• **Source data**:
BEGIN

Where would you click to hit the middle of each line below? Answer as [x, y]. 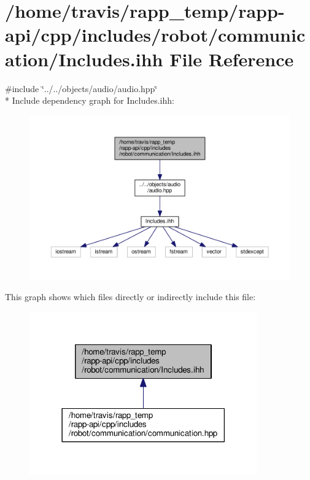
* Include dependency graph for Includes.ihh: [90, 100]
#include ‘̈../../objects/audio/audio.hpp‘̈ [81, 88]
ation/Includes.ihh [84, 59]
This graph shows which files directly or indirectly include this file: [130, 296]
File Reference [232, 59]
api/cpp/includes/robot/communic [155, 35]
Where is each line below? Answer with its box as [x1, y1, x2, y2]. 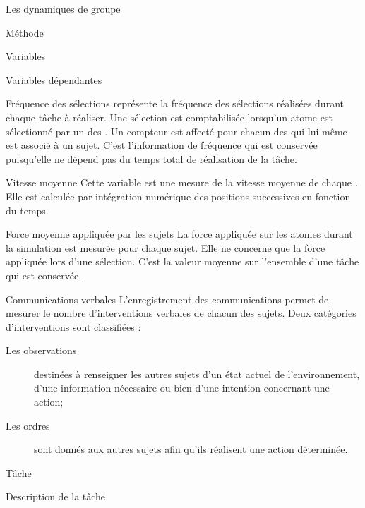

END

• **Task item**: Your copy should hold exactly the lines from the one with "ation/Includes.ihh [84, 59]" through the final line of the records, both ends included, and no pictures.

• **Answer for this exercise**:
ation/Includes.ihh [84, 59]
This graph shows which files directly or indirectly include this file: [130, 296]
File Reference [232, 59]
api/cpp/includes/robot/communic [155, 35]
Where is each line below? Answer with its box as [x1, y1, x2, y2]. 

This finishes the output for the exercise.